[Start of section]

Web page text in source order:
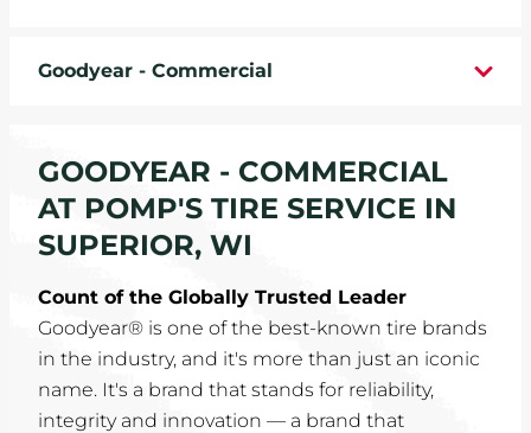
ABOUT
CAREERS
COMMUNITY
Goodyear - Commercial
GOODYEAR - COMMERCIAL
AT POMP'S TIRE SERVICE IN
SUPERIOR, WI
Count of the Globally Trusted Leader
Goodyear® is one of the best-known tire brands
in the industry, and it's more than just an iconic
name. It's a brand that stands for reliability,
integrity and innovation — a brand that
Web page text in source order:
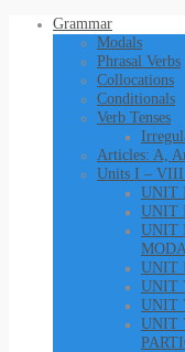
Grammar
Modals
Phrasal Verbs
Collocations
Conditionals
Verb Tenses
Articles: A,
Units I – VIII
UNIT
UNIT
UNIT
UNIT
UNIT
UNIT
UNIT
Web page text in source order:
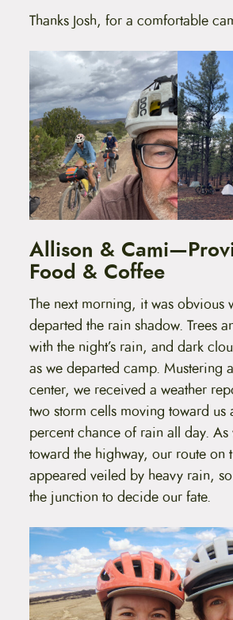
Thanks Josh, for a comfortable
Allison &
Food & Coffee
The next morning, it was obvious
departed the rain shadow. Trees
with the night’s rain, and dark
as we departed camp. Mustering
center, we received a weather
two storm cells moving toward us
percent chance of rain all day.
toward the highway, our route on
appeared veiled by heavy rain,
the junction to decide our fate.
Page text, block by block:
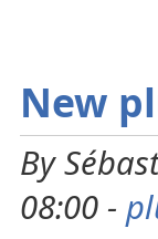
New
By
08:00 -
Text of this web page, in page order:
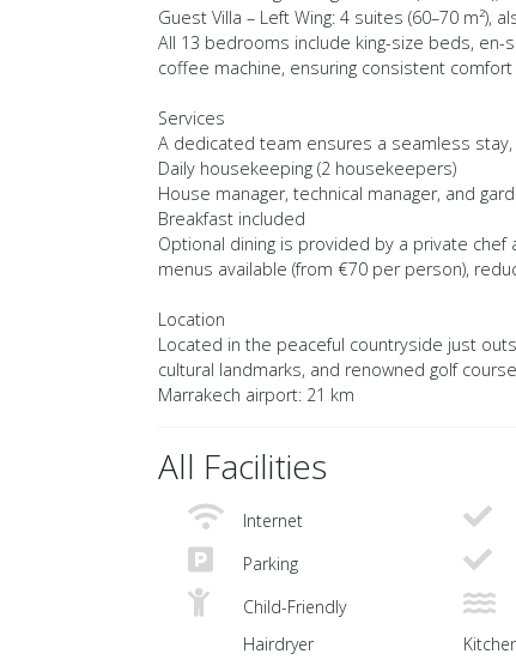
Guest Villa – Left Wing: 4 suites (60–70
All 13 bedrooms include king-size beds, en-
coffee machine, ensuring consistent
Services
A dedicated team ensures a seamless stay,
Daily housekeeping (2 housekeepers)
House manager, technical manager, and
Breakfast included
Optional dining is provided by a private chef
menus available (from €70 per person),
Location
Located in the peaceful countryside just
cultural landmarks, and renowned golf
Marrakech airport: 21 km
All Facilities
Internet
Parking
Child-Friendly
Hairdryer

[End of section]

Return all the records exactly. Skip the pictures.

* Answer space *
Web page text in source order:
ABOUT
CAREERS
COMMUNITY
Goodyear - Commercial
GOODYEAR - COMMERCIAL
AT POMP'S TIRE SERVICE IN
SUPERIOR, WI
Count of the Globally Trusted Leader
Goodyear® is one of the best-known tire brands
in the industry, and it's more than just an iconic
name. It's a brand that stands for reliability,
integrity and innovation — a brand that
Web page text in source order:
Grammar
Modals
Phrasal Verbs
Collocations
Conditionals
Verb Tenses
Articles: A,
Units I – VIII
UNIT
UNIT
UNIT
UNIT
UNIT
UNIT
UNIT
Web page text in source order:
Thanks Josh, for a comfortable
Allison &
Food & Coffee
The next morning, it was obvious
departed the rain shadow. Trees
with the night’s rain, and dark
as we departed camp. Mustering
center, we received a weather
two storm cells moving toward us
percent chance of rain all day.
toward the highway, our route on
appeared veiled by heavy rain,
the junction to decide our fate.
Page text, block by block:
New
By
08:00 -
Text of this web page, in page order:
Guest Villa – Left Wing: 4 suites (60–70
All 13 bedrooms include king-size beds, en-
coffee machine, ensuring consistent
Services
A dedicated team ensures a seamless stay,
Daily housekeeping (2 housekeepers)
House manager, technical manager, and
Breakfast included
Optional dining is provided by a private chef
menus available (from €70 per person),
Location
Located in the peaceful countryside just
cultural landmarks, and renowned golf
Marrakech airport: 21 km
All Facilities
Internet
Parking
Child-Friendly
Hairdryer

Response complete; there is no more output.